GRIZZLY PEAR

written snapshots

Category: Notes

  • Henri Matisse Cut-outs, text by Gilles Neret, published by Taschen, 1994

    I took an art criticism class in my first semester in college that introduced me to John Berger and Matisse’s Woman with a Hat. I don’t remember anything from my essay, aside spending a considerable amount of time at the gallery at the SF MOMA and noticing the color imperfections on different reproductions of this image.

    Those afternoons at the gallery are among the few warm memories of a tumultuous year.

    As for this little book, I vaguely recollect picking it up in Houston, without actually reading it. So about almost-quarter century after my introduction to Matisse, I finally read something about the man.

    The book is fine, maybe a little small, but a succinct overview of the final period in his life. The writing is straightforward, but not simplistic.
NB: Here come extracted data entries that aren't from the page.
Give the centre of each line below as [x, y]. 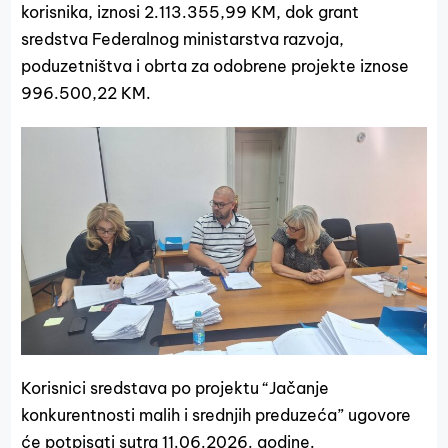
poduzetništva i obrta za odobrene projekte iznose [215, 66]
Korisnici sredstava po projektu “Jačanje [175, 388]
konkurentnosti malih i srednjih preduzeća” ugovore [216, 415]
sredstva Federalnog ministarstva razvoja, [183, 39]
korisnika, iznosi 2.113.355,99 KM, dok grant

Now that I live in Vegas, the home of zero institutions of high art, I can’t be picky about reproduction colors, but I’ll attest that the printing is bright and vibrant.

    It was a strange experience to read the last chapter of an artist’s life with no knowledge of him outside of staring at a single piece that he painted at the start of his career.
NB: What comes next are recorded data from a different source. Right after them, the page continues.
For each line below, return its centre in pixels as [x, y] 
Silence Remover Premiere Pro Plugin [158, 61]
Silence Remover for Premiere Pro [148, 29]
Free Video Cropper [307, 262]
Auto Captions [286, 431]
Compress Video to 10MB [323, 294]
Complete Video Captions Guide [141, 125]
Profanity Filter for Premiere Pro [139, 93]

    If I were to pursue it further, I’d need to pick up a good biography (which I most likely won’t do), but I almost certainly will purchase his own monograph Jazz which collected many of his cutouts.
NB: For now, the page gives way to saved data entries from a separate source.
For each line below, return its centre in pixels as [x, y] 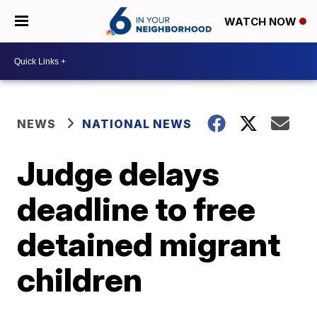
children [80, 279]
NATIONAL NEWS [137, 124]
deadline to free [137, 209]
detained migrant [149, 244]
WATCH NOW [262, 22]
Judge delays [119, 173]
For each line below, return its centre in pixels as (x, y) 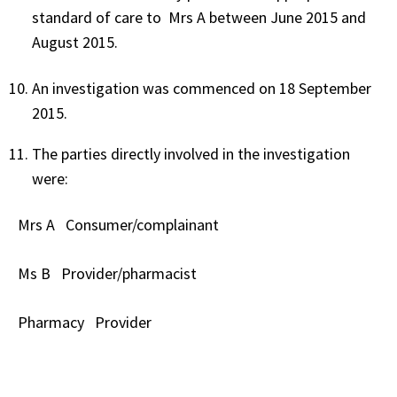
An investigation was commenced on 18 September (202, 88)
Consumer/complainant (140, 224)
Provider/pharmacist (127, 273)
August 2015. (77, 42)
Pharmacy (53, 322)
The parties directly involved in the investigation (191, 153)
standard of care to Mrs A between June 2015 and (199, 17)

    I generally prefer artist monographs over publisher collections, since those books are usually a journey, not merely a collection of highlights.

    However, highlights are famous for a reason, and I will be ever grateful for this little collection because it showed me this melancholy masterpiece. The Sorrow of the King.

  • Taking Things Seriously, Joshua Glenn & Carol Hayes, 2007

    This book is a cute collection of 75 nano-nonfictions. Little windows into the lives of the contributors, revealing a larger window in to the authors’ realities.

    I have a standard critique of NPR radio programming that gets overless precious, and many essays comes close to crossing the line, but the photographs ground the collection.

    Whatever the text may emote, the image of a “thing” to keeps the pairings from falling into pure sentimentality.

    It’s a fun quick read, but I wouldn’t go out of my way to find it.

    I have a note in the front cover that I got it from Half Price books on 28 November 2008. So I suspect this was pick up on one of the two Black Friday’s where I ended up winning a $200 gift cards from that store.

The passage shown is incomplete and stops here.